Most RAG tutorials skip evaluation. The ones that include it measure retrieval precision on a synthetic benchmark and call it done. In production, you need to know whether your system actually answers questions correctly — and that requires evaluating the full pipeline, not just the retrieval stage.

The architecture to evaluate:

Rendering diagram...

The grader LLM takes the test question, the retrieved documents, and the generated answer, and produces a structured assessment. This is not perfect, but it is more reliable than human scoring at scale.

python

async def grade_answer(
    question: str,
    retrieved_docs: list[Document],
    answer: str,
) -> EvaluationResult:
    context = "\n\n".join(doc.text for doc in retrieved_docs)
    prompt = f"""
    Question: {question}
 
    Retrieved context:
    {context}
 
    Generated answer:
    {answer}
 
    Evaluate the answer:
    - Does it correctly answer the question?
    - Does it use information from the retrieved context?
    - Is it concise or does it ramble?
    - Any factual errors?
 
    Return a JSON object with: {{"score": "pass|fail|partial", "reason": "...", "used_context": bool}}
    """
    result = await llm.complete(prompt, response_format=EvaluationResult)
    return result

Track this score over time, broken down by topic, document type, and query complexity. When the average score drops, you know something changed — either the corpus, the retrieval, or the generation — and you need to investigate.

The Failure Modes to Monitor

Stale embeddings: When your corpus updates, embeddings for changed documents become incorrect. If you change a policy document and do not re-embed it, queries about the policy will retrieve the old version. Build a re-indexing pipeline that triggers on document changes, not just on new documents.

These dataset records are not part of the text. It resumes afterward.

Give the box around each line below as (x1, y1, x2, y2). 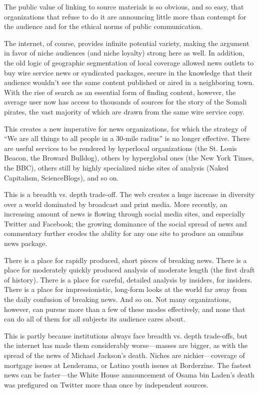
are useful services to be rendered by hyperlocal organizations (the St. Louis (4, 142, 237, 153)
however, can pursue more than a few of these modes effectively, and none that (4, 303, 245, 314)
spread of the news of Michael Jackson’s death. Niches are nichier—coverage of (4, 350, 245, 360)
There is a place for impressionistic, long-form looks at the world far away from (4, 284, 247, 294)
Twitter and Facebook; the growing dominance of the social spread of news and (4, 218, 247, 228)
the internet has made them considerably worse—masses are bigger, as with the (4, 340, 248, 350)
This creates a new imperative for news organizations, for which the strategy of (4, 123, 247, 133)
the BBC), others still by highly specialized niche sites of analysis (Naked (4, 162, 228, 172)
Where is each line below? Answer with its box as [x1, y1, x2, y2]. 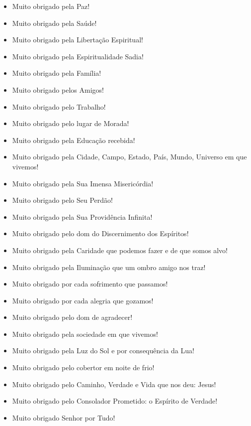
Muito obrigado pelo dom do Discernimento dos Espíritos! [12, 228, 189, 239]
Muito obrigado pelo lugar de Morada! [12, 118, 129, 129]
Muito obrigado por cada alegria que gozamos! [12, 295, 154, 305]
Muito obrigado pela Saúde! [12, 17, 97, 28]
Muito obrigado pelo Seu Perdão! [12, 195, 113, 205]
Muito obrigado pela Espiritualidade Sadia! [12, 51, 144, 61]
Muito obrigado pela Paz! [12, 1, 90, 11]
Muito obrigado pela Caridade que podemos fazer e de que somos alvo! [12, 245, 228, 255]
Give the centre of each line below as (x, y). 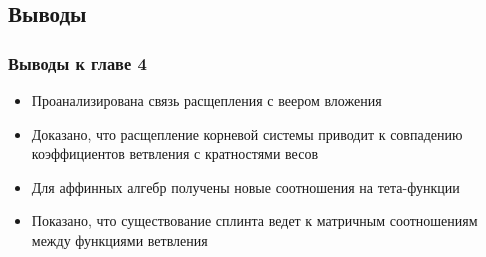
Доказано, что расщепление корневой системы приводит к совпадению (247, 133)
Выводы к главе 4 (77, 62)
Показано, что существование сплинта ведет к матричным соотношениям (254, 220)
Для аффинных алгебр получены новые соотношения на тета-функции (245, 186)
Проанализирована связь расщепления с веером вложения (206, 100)
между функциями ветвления (119, 239)
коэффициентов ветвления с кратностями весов (175, 153)
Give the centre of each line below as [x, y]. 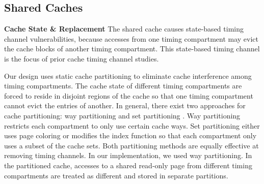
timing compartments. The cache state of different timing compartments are [123, 86]
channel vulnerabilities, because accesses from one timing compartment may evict [131, 38]
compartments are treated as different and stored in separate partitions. [116, 175]
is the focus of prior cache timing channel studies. [82, 58]
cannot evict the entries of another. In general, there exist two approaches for [125, 105]
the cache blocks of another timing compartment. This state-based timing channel [132, 49]
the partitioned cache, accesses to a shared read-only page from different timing [128, 165]
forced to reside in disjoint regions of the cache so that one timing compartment [129, 95]
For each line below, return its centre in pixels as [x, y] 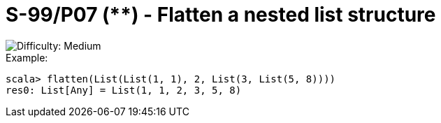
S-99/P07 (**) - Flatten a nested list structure [221, 15]
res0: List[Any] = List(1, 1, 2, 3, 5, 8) [124, 90]
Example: [27, 57]
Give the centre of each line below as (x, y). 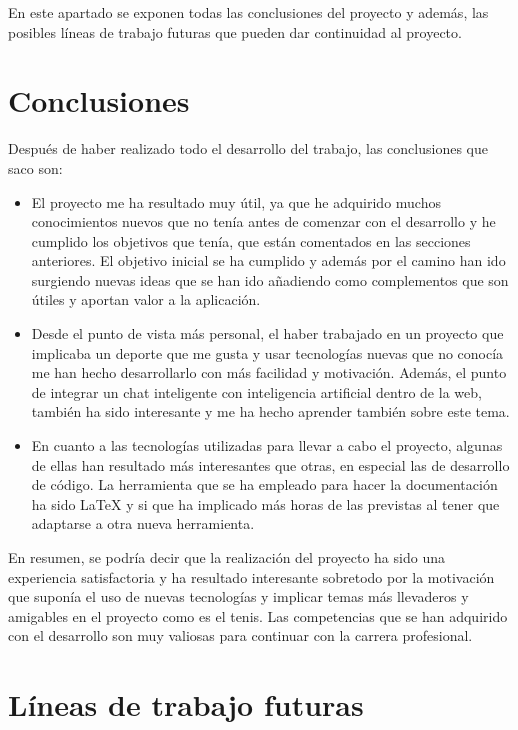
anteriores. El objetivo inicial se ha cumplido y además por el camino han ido (268, 260)
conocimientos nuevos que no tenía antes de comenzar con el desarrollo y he (263, 221)
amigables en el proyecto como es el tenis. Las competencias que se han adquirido (258, 615)
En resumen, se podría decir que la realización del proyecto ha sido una (226, 557)
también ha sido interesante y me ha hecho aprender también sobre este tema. (270, 411)
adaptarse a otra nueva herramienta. (143, 523)
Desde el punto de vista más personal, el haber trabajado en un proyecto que (267, 333)
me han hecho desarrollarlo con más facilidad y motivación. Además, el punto (269, 372)

Query drift: Users ask questions in ways your retrieval was not designed for. Monitor the queries that return low-quality results — they are signal about gaps in your corpus or your chunking strategy.

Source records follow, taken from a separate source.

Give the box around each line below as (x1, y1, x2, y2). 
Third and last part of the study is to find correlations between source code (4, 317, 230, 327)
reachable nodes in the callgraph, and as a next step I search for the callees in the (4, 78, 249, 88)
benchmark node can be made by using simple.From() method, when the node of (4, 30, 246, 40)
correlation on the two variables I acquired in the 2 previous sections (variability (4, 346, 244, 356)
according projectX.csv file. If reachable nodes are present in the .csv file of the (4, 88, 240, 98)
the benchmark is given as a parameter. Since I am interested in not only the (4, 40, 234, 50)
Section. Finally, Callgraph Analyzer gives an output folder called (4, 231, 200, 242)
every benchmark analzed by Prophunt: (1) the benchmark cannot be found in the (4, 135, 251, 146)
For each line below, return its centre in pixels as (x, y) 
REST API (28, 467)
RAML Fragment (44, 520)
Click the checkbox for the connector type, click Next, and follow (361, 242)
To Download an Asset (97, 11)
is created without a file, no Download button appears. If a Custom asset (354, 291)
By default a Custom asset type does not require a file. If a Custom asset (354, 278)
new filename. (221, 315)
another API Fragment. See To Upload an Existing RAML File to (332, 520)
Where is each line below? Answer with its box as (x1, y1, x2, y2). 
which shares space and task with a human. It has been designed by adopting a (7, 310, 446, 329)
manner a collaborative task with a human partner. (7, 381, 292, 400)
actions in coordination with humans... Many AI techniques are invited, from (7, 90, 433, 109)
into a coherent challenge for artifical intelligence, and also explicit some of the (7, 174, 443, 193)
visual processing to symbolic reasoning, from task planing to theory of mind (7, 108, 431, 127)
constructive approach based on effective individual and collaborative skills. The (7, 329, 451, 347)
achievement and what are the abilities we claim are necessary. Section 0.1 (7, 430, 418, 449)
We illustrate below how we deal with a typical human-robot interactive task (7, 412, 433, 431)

Top-k tuning: The right k depends on the question type. Factual questions with specific answers need small k (3-5). Broader analytical questions benefit from larger k (10-20). There is no universal setting; instrument retrieval to find the right boundary for your use case.

LLM distractors: The retrieved documents are visible to the LLM. If they contain contradictory information, the model may produce inconsistent answers. This is not a retrieval failure — it is a corpus quality issue. Audit your documents for internal consistency.

The Pipeline View

A production RAG system is not a vector store and an LLM. It is a pipeline with multiple stages, each with its own failure modes and tuning knobs. The teams that get it right are the ones that treat it as a system: chunking, embedding, retrieval, fusion, re-ranking, generation, and evaluation.

The evaluation stage is the one most teams skip. Adding it is not complicated — a grader prompt and a structured result — but it changes everything. Without it, you are flying blind.